A few hours ago I lost Mitten to kidney failure after a thankfully short illness. 

I've had many cats, and loved them all, but my friendship with Mitten was special. He had a rough start in life and endured illness and surgeries in his youth. But he overcame most of his issues, and I like to believe that he enjoyed life here with me and his brothers and sisters. They say that cats have friends, but no masters, and I only hope that I was as good a friend to him as he was to me.  

Over the years, many people have commented on my calm disposition and patient approach to problems, but it hasn't been all me. It's just very difficult to type angry messages when a cat has his paws around your wrist.

Thanks for listening.


----------



## GoodTurns (Dec 10, 2013)

My thoughts are with you on the loss of your family member.


----------



## OLDMAN5050 (Dec 10, 2013)

So sorry for your loss.


----------



## Wayne (Dec 10, 2013)

Sorry to hear this Jeff. Animals do have a way of soothing the savage beast in all of us.


----------



## Super Dave (Dec 10, 2013)

Sorry for your loss. 

Dave


----------



## Indiana_Parrothead (Dec 10, 2013)

Jeff sorry for your lose, as you said thankful for a short illness. 

Mike


----------



## mpmopc (Dec 10, 2013)

Sorry Jeff for your Mitten's passing


----------



## OKLAHOMAN (Dec 10, 2013)

Jeff, my sympathies, I lost my helper a few weeks ago after 14 years but I know you as I have treasured every day with our friends.


----------



## longbeard (Dec 10, 2013)

Sorry for your loss Jeff, they are truely family with uncoditional love and forgiveness


----------



## CaptG (Dec 10, 2013)

So sorry for your loss.   I know just how attached you can get.


----------



## 76winger (Dec 10, 2013)

Jeff, I certainly feel your loss. 

My last cat was certainly a very close companion for me and we enjoyed 19 years together. His replacement (who mysteriously showed up as a stray kitten about a month later) is very much the same coloring (all black with white spot on chest) and been with me a little over 12 years now.

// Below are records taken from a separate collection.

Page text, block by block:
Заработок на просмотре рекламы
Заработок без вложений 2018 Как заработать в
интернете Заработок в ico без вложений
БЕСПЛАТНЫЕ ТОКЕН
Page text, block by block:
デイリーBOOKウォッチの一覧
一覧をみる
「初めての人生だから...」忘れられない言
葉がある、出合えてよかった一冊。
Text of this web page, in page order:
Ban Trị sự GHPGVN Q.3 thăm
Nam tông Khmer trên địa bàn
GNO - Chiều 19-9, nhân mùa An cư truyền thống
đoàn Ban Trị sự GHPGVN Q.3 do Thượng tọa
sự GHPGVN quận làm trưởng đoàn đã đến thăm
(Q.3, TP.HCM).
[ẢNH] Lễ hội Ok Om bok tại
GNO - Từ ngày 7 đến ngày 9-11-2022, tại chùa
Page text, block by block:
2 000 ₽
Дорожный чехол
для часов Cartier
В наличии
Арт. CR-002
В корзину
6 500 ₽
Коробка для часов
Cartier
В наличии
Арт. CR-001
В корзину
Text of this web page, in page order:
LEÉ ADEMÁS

He always wants out in the shop when I go out there, and last weekend while I was down with a cold spent 50-60 hours on my lap while I rested and recovered in the Lazy Boy. 

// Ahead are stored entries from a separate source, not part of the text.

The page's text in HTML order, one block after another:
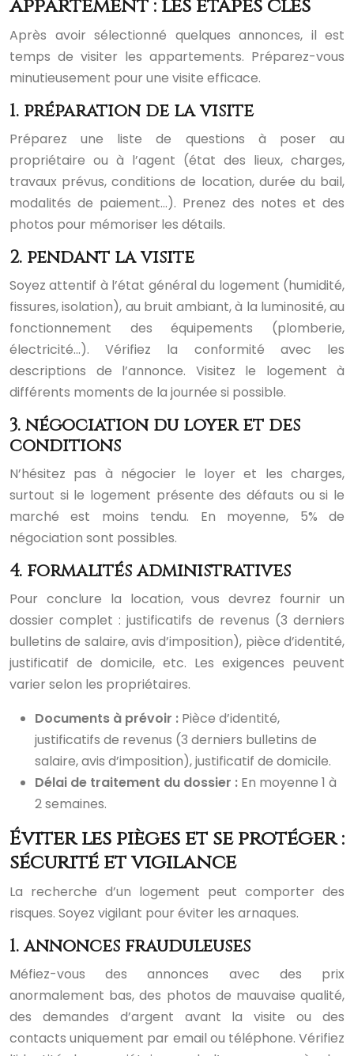
appartement : les étapes clés
Après avoir sélectionné quelques annonces, il est
temps de visiter les appartements. Préparez-vous
minutieusement pour une visite efficace.
1. préparation de la visite
Préparez une liste de questions à poser au
propriétaire ou à l’agent (état des lieux, charges,
travaux prévus, conditions de location, durée du bail,
modalités de paiement…). Prenez des notes et des
photos pour mémoriser les détails.
2. pendant la visite
Soyez attentif à l’état général du logement (humidité,
fissures, isolation), au bruit ambiant, à la luminosité, au
fonctionnement des équipements (plomberie,
électricité…). Vérifiez la conformité avec les
descriptions de l’annonce. Visitez le logement à
différents moments de la journée si possible.
3. négociation du loyer et des
conditions
N’hésitez pas à négocier le loyer et les charges,
surtout si le logement présente des défauts ou si le
marché est moins tendu. En moyenne, 5% de
négociation sont possibles.
4. formalités administratives
Pour conclure la location, vous devrez fournir un
dossier complet : justificatifs de revenus (3 derniers
bulletins de salaire, avis d’imposition), pièce d’identité,
justificatif de domicile, etc. Les exigences peuvent
varier selon les propriétaires.
Documents à prévoir : Pièce d’identité,
justificatifs de revenus (3 derniers bulletins de
salaire, avis d’imposition), justificatif de domicile.
Délai de traitement du dossier : En moyenne 1 à
2 semaines.
Éviter les pièges et se protéger :
sécurité et vigilance
La recherche d’un logement peut comporter des
risques. Soyez vigilant pour éviter les arnaques.
1. annonces frauduleuses
Méfiez-vous des annonces avec des prix
anormalement bas, des photos de mauvaise qualité,
des demandes d’argent avant la visite ou des
contacts uniquement par email ou téléphone. Vérifiez
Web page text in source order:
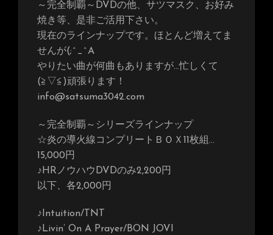
～完全制覇～DVDの他、サツマスク、お好み
焼き等、是非ご活用下さい。
現在のラインナップです。ほとんど増えてま
せんが(;^_^A
やりたい曲が何曲もありますが…忙しくて
(≧▽≦)頑張ります！
info@satsuma3042.com
～完全制覇～シリーズラインナップ
☆炎の導火線コンプリートＢＯＸ11枚組…
15,000円
♪HRノウハウDVDのみ2,200円
以下、各2,000円
♪Intuition/TNT
♪Livin’ On A Prayer/BON JOVI
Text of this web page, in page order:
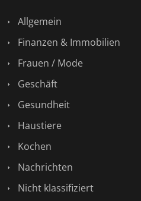
Allgemein
Finanzen & Immobilien
Frauen / Mode
Geschäft
Gesundheit
Haustiere
Kochen
Nachrichten
Nicht klassifiziert

Not all cats are so close of companions, but when you have one that is, there's sure an empty place your heart when they're gone. 

God Bless.


----------



## TimS124 (Dec 10, 2013)

My condolences on the passing of your friend.


----------



## lorbay (Dec 10, 2013)

Sorry to hear this Jeff, I know the felling. Been there a few times and will be again sometime.
Lin


----------



## SteveG (Dec 10, 2013)

Jeff, our close pets bring so much into our lives over the years, each in their own, individual way. They weave their way into our heart, and we suffer a great loss at their passing. I empathize with you at this time, your having had to say goodbye to Mitten today. I am very sorry for your loss. Hopefully you can ease that loss by reflecting on fond memories and times with Mitten.


----------



## brookswife803 (Dec 10, 2013)

Jeff, I am so so sorry. We have these wonderful friends for such a short time but God packed a lifetime of love in each one. Hug your furkids often and be thankful for each day we get to love them. It sounds like you gave him an amazing life and he rewarded you with his love and friendship.


----------



## rej19 (Dec 10, 2013)

I've got to say I teared up reading this. I've been there a couple of times with dogs and will again soon with another. It's tough but they've had a great life.


----------



## Cmiles1985 (Dec 10, 2013)

I am truly sorry for your loss. A good pet is a blessing, and you know that God brings one like Mitten into your life for a reason.


----------



## PR_Princess (Dec 10, 2013)

I am a believer in that sometimes, if we are very lucky, there are little angels who by happenstance or choice come into our lives. And for a short time, both lives become blessed. 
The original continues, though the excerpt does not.